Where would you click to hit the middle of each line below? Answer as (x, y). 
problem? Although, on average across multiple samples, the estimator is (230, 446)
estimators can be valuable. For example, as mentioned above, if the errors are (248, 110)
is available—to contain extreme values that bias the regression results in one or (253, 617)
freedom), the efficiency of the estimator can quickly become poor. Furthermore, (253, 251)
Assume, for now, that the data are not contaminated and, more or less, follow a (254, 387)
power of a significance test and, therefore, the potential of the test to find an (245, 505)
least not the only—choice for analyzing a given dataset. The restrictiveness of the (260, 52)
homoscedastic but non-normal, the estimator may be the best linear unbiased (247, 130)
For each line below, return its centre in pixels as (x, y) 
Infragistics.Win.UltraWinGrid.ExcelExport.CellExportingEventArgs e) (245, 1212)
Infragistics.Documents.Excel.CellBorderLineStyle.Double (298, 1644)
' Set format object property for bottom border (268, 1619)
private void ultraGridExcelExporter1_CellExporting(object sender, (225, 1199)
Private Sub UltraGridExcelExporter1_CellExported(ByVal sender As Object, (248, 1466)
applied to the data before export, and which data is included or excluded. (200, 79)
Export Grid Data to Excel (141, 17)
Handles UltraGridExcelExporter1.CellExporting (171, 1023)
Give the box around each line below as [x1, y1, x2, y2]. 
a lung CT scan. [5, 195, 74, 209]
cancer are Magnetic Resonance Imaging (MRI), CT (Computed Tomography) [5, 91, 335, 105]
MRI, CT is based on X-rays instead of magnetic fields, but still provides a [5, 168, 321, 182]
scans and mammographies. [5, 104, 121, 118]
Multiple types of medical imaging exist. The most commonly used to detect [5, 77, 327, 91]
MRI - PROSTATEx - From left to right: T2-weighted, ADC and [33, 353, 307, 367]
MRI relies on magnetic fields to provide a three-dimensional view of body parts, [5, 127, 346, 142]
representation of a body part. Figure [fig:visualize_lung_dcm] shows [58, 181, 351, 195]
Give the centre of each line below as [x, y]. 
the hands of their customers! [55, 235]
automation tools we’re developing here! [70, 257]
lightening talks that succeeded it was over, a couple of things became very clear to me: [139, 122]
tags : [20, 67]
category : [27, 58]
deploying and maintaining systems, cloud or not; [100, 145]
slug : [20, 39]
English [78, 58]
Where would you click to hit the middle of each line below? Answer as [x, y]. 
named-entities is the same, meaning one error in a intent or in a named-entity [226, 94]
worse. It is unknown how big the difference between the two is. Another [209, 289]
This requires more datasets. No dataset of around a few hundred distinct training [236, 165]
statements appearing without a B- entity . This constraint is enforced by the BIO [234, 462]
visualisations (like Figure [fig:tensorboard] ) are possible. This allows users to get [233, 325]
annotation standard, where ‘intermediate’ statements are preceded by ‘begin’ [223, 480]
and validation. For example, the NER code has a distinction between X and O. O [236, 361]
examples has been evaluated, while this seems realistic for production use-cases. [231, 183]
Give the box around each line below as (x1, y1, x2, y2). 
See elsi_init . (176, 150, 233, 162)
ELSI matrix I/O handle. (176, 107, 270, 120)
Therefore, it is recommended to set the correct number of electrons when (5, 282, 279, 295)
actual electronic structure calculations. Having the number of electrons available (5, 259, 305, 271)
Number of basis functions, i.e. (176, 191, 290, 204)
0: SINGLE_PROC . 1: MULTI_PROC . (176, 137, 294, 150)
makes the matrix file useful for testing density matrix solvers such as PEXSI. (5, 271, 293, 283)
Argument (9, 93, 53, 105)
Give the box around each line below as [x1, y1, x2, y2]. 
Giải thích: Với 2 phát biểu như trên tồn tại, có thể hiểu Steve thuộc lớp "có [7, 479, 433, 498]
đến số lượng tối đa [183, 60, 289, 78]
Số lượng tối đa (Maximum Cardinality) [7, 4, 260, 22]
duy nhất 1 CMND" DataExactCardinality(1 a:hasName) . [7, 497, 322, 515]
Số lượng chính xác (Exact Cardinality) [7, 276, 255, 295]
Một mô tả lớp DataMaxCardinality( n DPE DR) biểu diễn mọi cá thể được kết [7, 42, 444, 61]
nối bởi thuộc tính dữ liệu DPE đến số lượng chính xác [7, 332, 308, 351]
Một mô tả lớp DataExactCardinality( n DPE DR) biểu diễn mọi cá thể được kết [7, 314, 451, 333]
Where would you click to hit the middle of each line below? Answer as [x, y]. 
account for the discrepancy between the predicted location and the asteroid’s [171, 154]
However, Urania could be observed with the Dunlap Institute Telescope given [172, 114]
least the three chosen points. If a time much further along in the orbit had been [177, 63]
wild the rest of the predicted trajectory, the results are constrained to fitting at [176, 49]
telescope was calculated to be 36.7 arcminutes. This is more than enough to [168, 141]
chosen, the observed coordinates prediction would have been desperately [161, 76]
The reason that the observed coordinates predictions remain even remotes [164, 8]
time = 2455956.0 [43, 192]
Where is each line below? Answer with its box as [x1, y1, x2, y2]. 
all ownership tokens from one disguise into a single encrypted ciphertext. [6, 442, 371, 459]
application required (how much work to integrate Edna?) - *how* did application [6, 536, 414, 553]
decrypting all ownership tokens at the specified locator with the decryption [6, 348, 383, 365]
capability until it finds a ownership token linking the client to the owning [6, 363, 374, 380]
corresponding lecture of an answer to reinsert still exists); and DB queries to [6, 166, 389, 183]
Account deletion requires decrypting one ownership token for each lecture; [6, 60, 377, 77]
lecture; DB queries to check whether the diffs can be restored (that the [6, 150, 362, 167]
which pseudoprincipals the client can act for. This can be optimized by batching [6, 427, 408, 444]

+-------+

WHAT YOU WILL DO
Go through the lines above and copy any that contain "given".

FINAL ANSWER
least not the only—choice for analyzing a given dataset. The restrictiveness of the (260, 52)
However, Urania could be observed with the Dunlap Institute Telescope given [172, 114]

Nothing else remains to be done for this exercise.